17. The search system of claim 16, wherein the feature value extraction module further comprises:

the relevant degree information acquisition unit is used for acquiring relevant degree information which is used for measuring the relevant degree between each search word and each corresponding relevant word; and/or

A weight value information acquisition unit configured to acquire weight value information indicating a weight of the related word.

18. The search system of claim 17, wherein the feature value extraction module further comprises:

and the language model acquisition unit is used for training the N-gram language model based on the large-scale user search behavior data to acquire the language model.

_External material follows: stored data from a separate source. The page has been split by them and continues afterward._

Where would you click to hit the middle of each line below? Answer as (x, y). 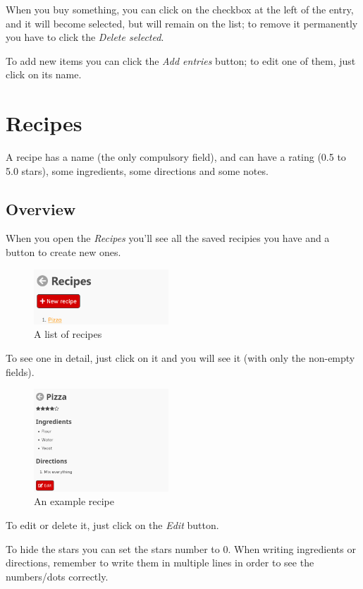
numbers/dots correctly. (57, 576)
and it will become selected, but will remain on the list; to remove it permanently (182, 23)
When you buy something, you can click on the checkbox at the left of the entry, (180, 9)
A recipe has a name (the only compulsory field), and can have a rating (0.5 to (176, 157)
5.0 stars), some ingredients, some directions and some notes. (137, 170)
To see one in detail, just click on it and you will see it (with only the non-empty (180, 357)
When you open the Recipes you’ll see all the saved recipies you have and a (168, 238)
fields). (20, 371)
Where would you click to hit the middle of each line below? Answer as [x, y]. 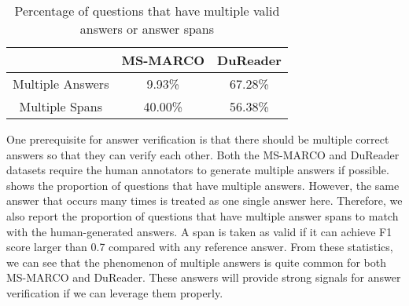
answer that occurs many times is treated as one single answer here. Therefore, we [204, 200]
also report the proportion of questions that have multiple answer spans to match [203, 215]
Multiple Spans [61, 106]
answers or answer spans [147, 29]
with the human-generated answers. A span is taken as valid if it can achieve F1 [199, 231]
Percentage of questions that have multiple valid [147, 11]
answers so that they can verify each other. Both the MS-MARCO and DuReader [203, 154]
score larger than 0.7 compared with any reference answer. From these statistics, [200, 247]

19. The search system of claim 16,

the device for establishing the related word thesaurus is used for establishing the related word thesaurus and comprises the following steps:

a related word determining module for determining the first aligned word pair with the co-occurrence frequency higher than a predetermined threshold as a related word.

20. The search system according to claim 19, wherein the related word bank establishing means further comprises:

21. The search system according to claim 19, further comprising related word confidence calculation model building means for building the related word confidence calculation model, including:

22. The search system of claim 21, wherein the related term confidence calculation model is a GBDT non-linear regression model.

23. The search system according to claim 16, wherein the ranking means ranks results obtained by the search using the search term and the related term according to the corresponding confidence levels through a ranking model.

24. The search system of claim 23, wherein the ranking means is further configured to rank the retrieval resources initially according to the retrieval statements and the retrieval resource page information by the ranking model.